═════ Entries shown ═════
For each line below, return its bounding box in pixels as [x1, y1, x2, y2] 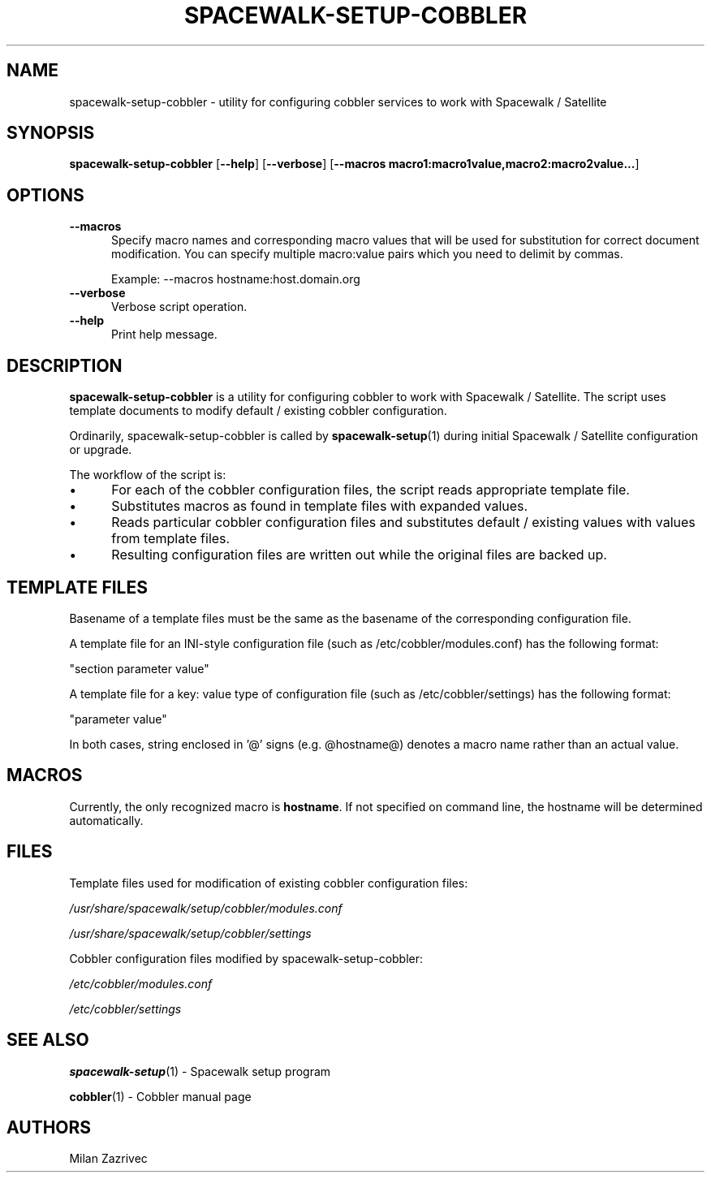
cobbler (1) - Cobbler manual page [69, 1089, 252, 1103]
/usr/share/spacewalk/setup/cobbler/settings [69, 926, 312, 940]
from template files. [111, 530, 231, 547]
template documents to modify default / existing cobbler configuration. [69, 404, 447, 418]
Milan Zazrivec [69, 1151, 148, 1166]
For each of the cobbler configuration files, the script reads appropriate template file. [111, 482, 630, 499]
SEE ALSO [6, 1030, 89, 1051]
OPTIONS [6, 184, 84, 205]
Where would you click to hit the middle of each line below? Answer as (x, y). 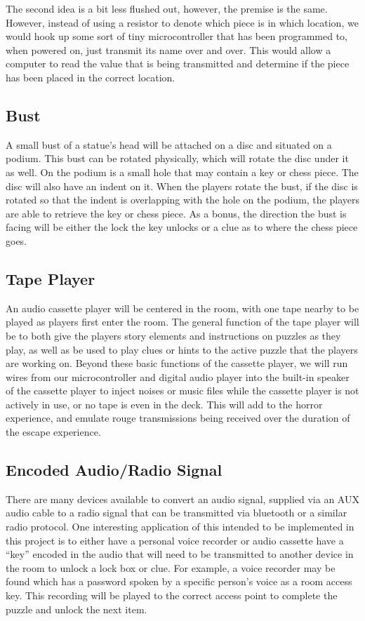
═════
* Problem to solve
Restate the preceding entries in full, word for word, with the pictures removed.

* Response to the task
For each line below, return its bounding box in pixels as [x1, y1, x2, y2] 
cobbler (1) - Cobbler manual page [69, 1089, 252, 1103]
/usr/share/spacewalk/setup/cobbler/settings [69, 926, 312, 940]
from template files. [111, 530, 231, 547]
template documents to modify default / existing cobbler configuration. [69, 404, 447, 418]
Milan Zazrivec [69, 1151, 148, 1166]
For each of the cobbler configuration files, the script reads appropriate template file. [111, 482, 630, 499]
SEE ALSO [6, 1030, 89, 1051]
OPTIONS [6, 184, 84, 205]
Where would you click to hit the middle of each line below? Answer as (x, y). 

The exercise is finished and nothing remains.